By Lindah Kiyeng
The International Monetary Fund (IMF) has approved a two-year standby loan worth Sh150 billion for Kenya to be used in case of unforeseen circumstances in the next two years.
Precautionary arrangements are used when countries do not intend to draw on approved amounts, but retain the option to do so should they need it.
The fund consists of a standby loan worth about $990 million and a standby credit of $495 million.
IMF Deputy Managing Director and Acting Chair Min Zhu said the decision by the IMF executive board follows Kenya’s commitment to only use the credit facility in the event of exogenous shocks with a negative impact on balance of payments.
“Kenya’s recent growth performance still remains strong plus the positive outlook. Even with the positive policy steps undertaken under the current Fund-supported program, the economy still remains vulnerable to shocks, reflecting less favourable global financial market conditions, in addition to continued security threats and potential extreme weather events,” said Zhu .
The Central Bank of Kenya calmed volatility in the markets last year after hiking its benchmark lending rate by 3 percent to 11.50 percent; a healthy move which enabled them to increase foreign reserves without turning to the IMF standby loan.
IMF has also noted that the Central Bank of Kenya expressed commitment to gradually reduce inflation to the mid-point of its target range (5 to 2.5 percent).
Zhu added that, “the authorities are taking actions to preserve financial stability.

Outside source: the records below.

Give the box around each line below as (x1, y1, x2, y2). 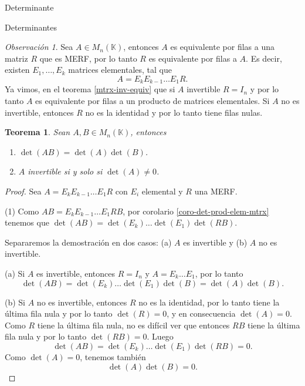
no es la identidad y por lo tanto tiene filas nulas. (85, 106, 263, 118)
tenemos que (5, 216, 49, 229)
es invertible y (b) (183, 236, 248, 248)
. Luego (147, 330, 174, 343)
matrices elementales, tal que (68, 63, 172, 76)
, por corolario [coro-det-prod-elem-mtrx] (123, 204, 269, 217)
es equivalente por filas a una (170, 41, 274, 53)
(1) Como (5, 204, 39, 217)
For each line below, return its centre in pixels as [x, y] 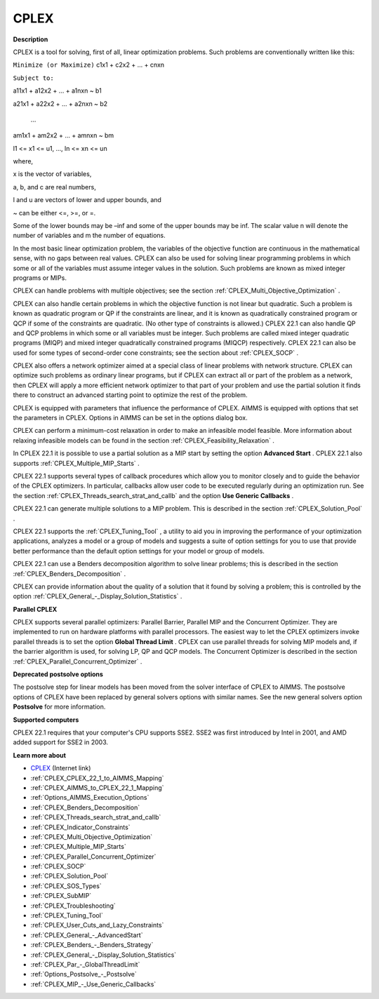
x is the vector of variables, [52, 174]
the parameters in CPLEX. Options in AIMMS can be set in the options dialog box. [131, 418]
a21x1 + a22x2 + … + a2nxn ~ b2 [60, 103]
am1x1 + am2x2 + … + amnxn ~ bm [64, 135]
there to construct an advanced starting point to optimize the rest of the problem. [131, 395]
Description [31, 39]
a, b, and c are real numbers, [54, 187]
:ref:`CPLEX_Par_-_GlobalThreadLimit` [85, 964]
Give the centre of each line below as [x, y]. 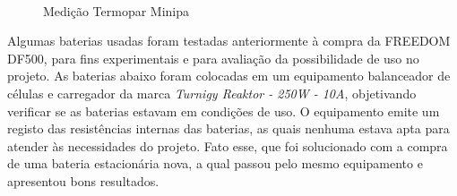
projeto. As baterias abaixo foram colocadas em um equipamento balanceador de [229, 76]
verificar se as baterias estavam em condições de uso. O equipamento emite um [224, 111]
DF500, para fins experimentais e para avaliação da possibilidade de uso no [213, 58]
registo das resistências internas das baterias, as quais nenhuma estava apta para [228, 128]
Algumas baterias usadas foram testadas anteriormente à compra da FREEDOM [229, 41]
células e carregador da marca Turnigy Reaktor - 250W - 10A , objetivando [212, 93]
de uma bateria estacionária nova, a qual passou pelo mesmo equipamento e [215, 163]
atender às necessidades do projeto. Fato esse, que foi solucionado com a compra [228, 145]
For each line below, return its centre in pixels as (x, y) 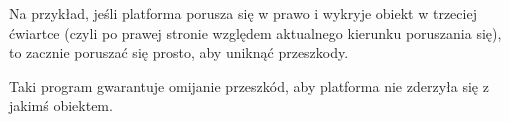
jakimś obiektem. (61, 105)
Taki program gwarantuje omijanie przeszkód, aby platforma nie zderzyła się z (249, 85)
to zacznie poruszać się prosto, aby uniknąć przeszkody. (179, 52)
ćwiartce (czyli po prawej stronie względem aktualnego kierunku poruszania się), (255, 32)
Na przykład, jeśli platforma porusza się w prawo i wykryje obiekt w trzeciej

These include steps to strengthen micro and macro prudential stress testing and the capital adequacy assessment framework, and develop a legal and operational crisis management system.”
Following the progress; the new precautionary arrangements would provide a policy anchor for continued macroeconomic and institutional reform, and would help mitigate the impact of potential exogenous shocks if they were to materialize.
So far this year, the shilling has been firm, appreciating by about 0.6 percent against the U.S. dollar according to CBK statement.
At the end of last year, Kenya had an estimated growth for 2015 at between 5.8 to 6.0 percent, lower than originally expected but still higher than the 2014 figure of 5.3 percent.
The IMF however noted that cutting the budget deficit was a key step to contain risks, while still supporting major infrastructure projects and providing essential health and education needs.
According to the Finance Ministry draft figures, Kenya’s budget deficit for the financial year 2015/16 ending on June 30 is forecast at 8.1 percent of gross domestic product, falling to 6.9 percent in 2016/17.
Kenya has reduced its spending in recent years to build a modern railway system, roads and electricity plants, driving up the deficit and unnerving investors.
The IMF monitors the global economy, and its core goal is to economically strengthen its member countries.
Sustained improvement in the quality of macroeconomic statistics and strengthening the business climate will be key to promoting transparency and evidence-based policy making, in addition to supporting inclusive growth.
The National Treasury forecasts fiscal deficit will decline to 4.1percent of Gross Domestic Product (GDP) by fiscal year 2018/2019 from 8.9percent in fiscal year 2014/2015.